# Neverwinter Nights 2 Patches?



## Asgard1 (4. Oktober 2007)

Ich wollte NwN 2 spielen und hab im Netz gelesen das Spiel sei ziemlich verbugt. Als so suche ich den Neusten (Besten) Patch. Auf der Seite von Atari gab es aber nur bis 1.04 - ich hab aber schon über 1.05 und sogar 1.06 gelesen. Nun meine Frage wie komme ich da ran? Google hat mich auf Torrentseite verwiesen, aber die Patches müßten doch auch zum freien Download zur verfügung sehen!
Danke im Voraus 
Asgard1


----------



## Iceman (4. Oktober 2007)

Asgard1 am 04.10.2007 11:17 schrieb:
			
		

> Ich wollte NwN 2 spielen und hab im Netz gelesen das Spiel sei ziemlich verbugt. Als so suche ich den Neusten (Besten) Patch. Auf der Seite von Atari gab es aber nur bis 1.04 - ich hab aber schon über 1.05 und sogar 1.06 gelesen. Nun meine Frage wie komme ich da ran? Google hat mich auf Torrentseite verwiesen, aber die Patches müßten doch auch zum freien Download zur verfügung sehen!
> Danke im Voraus
> Asgard1



Einfach das Spiel installieren und dann im Launcher auf Update klicken.


----------



## Asgard1 (4. Oktober 2007)

Iceman am 04.10.2007 11:50 schrieb:
			
		

> Asgard1 am 04.10.2007 11:17 schrieb:
> 
> 
> 
> ...




Ohne Internetzugang im Rechner leider nicht möglich Aber trotzdem danke!


----------



## KONNAITN (4. Oktober 2007)

Asgard1 am 04.10.2007 11:54 schrieb:
			
		

> Iceman am 04.10.2007 11:50 schrieb:
> 
> 
> 
> ...


Ich weiß zwar nicht welcher Patch im Moment der neuste/ beste ist- ich glaube vor Erscheinen des Add Ons ist noch ein neuer rausgekommen, aber  hier  findest du ein paar patches zum Download. 
Die zip-Datei nicht entpackt einfach in's NWN 2-Hauptverzeichnis kopieren, und dann beim Start auf Autoupdate klicken. Man bekommt dann zwar eine Fehlermeldung, aber es funktioniert trotzdem.
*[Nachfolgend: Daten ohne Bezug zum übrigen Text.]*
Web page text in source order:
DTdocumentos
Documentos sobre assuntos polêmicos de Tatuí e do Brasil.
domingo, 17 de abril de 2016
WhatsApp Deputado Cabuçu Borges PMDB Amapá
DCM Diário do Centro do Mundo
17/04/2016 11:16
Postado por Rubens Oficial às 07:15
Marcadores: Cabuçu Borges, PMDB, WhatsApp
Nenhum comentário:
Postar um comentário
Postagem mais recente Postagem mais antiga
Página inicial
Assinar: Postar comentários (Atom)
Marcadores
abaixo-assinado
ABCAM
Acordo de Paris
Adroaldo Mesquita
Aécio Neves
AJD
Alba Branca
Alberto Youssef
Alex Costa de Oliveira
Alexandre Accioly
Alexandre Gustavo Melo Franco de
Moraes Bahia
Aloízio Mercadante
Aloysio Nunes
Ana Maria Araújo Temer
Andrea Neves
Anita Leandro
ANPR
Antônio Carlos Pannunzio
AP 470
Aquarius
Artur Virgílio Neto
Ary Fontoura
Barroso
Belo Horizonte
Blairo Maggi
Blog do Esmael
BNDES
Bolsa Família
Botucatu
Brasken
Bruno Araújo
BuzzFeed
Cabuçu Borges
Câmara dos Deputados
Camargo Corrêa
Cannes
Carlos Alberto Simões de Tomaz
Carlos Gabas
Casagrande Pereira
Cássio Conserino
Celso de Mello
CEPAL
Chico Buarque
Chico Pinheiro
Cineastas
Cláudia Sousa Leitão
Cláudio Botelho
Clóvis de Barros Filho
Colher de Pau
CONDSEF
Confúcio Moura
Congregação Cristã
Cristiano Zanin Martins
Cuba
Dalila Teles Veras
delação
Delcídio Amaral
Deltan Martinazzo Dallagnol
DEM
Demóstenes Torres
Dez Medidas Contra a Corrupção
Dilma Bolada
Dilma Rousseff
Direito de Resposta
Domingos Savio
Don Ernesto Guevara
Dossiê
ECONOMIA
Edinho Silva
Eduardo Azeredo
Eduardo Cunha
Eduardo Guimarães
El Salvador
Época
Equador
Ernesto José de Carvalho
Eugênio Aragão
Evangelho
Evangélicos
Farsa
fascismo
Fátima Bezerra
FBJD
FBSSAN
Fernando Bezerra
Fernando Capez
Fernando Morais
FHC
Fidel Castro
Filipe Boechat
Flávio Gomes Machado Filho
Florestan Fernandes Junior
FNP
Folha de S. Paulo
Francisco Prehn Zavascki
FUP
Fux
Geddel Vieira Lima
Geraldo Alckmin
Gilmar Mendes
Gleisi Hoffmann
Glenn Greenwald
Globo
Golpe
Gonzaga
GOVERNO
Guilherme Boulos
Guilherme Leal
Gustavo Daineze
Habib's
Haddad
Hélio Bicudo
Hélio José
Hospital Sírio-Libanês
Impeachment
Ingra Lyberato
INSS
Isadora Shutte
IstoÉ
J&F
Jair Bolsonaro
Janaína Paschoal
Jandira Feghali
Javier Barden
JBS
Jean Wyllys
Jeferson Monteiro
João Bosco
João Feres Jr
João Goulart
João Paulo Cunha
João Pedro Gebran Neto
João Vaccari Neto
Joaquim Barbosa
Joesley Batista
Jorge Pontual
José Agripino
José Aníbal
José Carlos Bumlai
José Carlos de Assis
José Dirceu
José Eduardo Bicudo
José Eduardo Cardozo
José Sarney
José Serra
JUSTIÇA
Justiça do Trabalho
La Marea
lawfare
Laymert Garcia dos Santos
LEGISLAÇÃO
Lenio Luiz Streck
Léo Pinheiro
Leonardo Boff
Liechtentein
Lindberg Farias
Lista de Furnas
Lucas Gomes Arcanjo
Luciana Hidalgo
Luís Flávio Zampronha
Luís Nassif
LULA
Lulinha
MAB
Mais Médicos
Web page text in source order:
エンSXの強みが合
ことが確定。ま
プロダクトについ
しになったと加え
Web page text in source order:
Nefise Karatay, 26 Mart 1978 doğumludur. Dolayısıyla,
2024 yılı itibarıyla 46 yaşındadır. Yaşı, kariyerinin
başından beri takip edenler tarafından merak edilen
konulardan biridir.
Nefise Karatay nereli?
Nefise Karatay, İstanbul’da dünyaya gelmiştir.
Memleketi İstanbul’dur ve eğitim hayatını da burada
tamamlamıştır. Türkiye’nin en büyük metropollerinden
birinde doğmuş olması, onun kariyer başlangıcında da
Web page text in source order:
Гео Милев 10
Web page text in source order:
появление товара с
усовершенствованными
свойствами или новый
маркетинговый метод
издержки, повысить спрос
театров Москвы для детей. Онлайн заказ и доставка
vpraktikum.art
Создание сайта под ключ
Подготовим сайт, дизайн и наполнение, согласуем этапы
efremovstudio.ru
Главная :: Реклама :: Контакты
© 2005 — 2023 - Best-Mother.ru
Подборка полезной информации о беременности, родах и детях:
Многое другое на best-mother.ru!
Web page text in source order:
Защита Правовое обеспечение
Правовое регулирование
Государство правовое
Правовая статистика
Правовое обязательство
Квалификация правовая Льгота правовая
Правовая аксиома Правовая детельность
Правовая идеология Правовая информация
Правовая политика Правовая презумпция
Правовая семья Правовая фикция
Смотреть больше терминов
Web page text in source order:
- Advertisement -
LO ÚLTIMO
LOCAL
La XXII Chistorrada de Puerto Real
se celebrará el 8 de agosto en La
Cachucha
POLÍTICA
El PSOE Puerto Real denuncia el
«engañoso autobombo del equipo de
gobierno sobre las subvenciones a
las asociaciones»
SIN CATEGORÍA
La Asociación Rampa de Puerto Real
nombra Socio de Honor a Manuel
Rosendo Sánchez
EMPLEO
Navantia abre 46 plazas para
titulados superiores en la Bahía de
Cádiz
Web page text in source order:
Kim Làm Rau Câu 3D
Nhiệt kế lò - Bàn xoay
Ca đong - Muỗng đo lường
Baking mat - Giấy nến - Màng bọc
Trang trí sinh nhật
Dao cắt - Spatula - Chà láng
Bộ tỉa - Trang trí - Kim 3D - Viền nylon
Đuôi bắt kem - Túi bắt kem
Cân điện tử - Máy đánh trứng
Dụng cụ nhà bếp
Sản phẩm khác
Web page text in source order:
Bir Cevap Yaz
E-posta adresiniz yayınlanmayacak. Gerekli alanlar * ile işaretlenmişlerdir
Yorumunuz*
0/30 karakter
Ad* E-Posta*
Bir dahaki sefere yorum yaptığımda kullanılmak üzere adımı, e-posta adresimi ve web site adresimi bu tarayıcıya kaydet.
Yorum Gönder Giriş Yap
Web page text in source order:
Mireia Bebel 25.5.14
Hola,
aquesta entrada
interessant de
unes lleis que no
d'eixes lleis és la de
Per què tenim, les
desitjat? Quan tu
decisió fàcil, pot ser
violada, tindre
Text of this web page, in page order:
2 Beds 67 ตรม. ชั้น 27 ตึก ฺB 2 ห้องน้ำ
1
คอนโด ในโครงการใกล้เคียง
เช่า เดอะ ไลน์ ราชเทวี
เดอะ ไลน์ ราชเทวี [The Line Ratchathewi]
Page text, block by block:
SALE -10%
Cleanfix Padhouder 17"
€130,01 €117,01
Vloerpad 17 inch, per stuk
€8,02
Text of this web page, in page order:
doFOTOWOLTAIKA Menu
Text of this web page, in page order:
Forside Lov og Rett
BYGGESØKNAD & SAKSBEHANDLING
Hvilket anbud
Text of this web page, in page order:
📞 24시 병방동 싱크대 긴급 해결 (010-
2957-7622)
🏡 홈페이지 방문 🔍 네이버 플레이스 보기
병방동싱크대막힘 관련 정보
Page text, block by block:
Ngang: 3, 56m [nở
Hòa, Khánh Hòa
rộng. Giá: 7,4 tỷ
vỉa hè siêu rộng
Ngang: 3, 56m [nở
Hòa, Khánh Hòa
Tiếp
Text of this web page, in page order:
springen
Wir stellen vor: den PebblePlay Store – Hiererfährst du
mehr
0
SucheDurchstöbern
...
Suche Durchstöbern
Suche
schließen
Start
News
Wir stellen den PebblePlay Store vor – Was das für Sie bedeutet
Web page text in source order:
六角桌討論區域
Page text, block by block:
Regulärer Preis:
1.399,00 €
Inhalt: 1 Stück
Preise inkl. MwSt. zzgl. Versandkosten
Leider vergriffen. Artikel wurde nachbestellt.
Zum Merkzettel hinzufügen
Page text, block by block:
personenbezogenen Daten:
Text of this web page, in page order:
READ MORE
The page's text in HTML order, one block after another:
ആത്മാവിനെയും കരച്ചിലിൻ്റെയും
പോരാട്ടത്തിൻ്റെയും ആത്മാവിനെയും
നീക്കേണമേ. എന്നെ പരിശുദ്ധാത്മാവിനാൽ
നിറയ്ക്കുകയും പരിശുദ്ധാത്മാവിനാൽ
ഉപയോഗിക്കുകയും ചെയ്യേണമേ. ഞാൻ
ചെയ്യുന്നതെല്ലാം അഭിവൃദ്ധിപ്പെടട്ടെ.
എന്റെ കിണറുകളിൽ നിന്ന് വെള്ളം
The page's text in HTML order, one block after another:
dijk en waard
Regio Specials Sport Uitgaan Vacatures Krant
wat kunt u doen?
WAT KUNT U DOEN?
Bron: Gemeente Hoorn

P.S.: Es wäre übrigens möglich, dass du nach dem Patchen Probleme mit der Sprachausgabe hast. Z.B. dass dein männlicher Char. mit einer Frauenstimme spricht und umgekehrt, oder im Kampf generell komplett unpassendes Zeug gelabert wird. Dafür gibt es dann noch einen anderen user-patch. Informier dich in dem Fall am besten im oben verlinkten Forum.


----------



## Anbei (4. Oktober 2007)

Der neuste Patch für NWN2 ist der 1.10 und den bekommst Du hier.
http://www.4players.de/4players.php/download_info/PC-CDROM/Download/46416.html


----------



## lenymo (7. Oktober 2007)

Also ich habe den neusen Patch + Hotfix drauf und komme trotz dem nicht weiter wegen dem scheiß Silbersplitter-Bug (Silbersplitter eingesammelt, wird nicht vom Questlog registriert, NPC denkt ich habe ihn nicht somit Ende der Spiel-Story und das schon im Kapitel 1)... ist doch echt für die Tonne


----------



## HLMorgon (8. Oktober 2007)

Asgard1 am 04.10.2007 11:17 schrieb:
			
		

> Ich wollte NwN 2 spielen und hab im Netz gelesen das Spiel sei ziemlich verbugt. Als so suche ich den Neusten (Besten) Patch. Auf der Seite von Atari gab es aber nur bis 1.04 - ich hab aber schon über 1.05 und sogar 1.06 gelesen. Nun meine Frage wie komme ich da ran? Google hat mich auf Torrentseite verwiesen, aber die Patches müßten doch auch zum freien Download zur verfügung sehen!
> Danke im Voraus
> Asgard1



NWN2 wird normalerweise mit dem NWUpdate aktualisiert (Startmenü). Der Updater lädt und installiert dann jedes einzelne Update ausgehend von deiner aktuellen Version bis zum letzten Patch (jeweils ein Patch pro Updatevorgang).
Manuell kann man die Patches auch herunterladen, und zwar http://nwvault.ign.com/View.php?view=NWN2Articles.Detail&id=230#german hier. Dabei wird wiederum ausgehend von deiner Version jeder Patch einzeln geladen und in den Ordner von NWN2 kopiert. Man startet NWUpdate und klickt bei gedrückter <String>-Taste auf "Update". Der jeweilige Patch wird automatisch erkannt und installiert. Diese Prozedur wiederholen bis zum aktuellen Patch (Stand: 8.10.2007: 1.10.1115).
Auf http://www.planetneverwinter.de/nwn2/?go=dlfile3&fileid=39 gibt es noch einen inoffiziellen Soundpatch.

Ausgehend von der aktuellen Verkaufsversion (ohne AddOn) 1.00.788 sind das insgesamt etwa 500MB Patches. Eine flotte Internetverbindung ist also mindestens hilfreich.


----------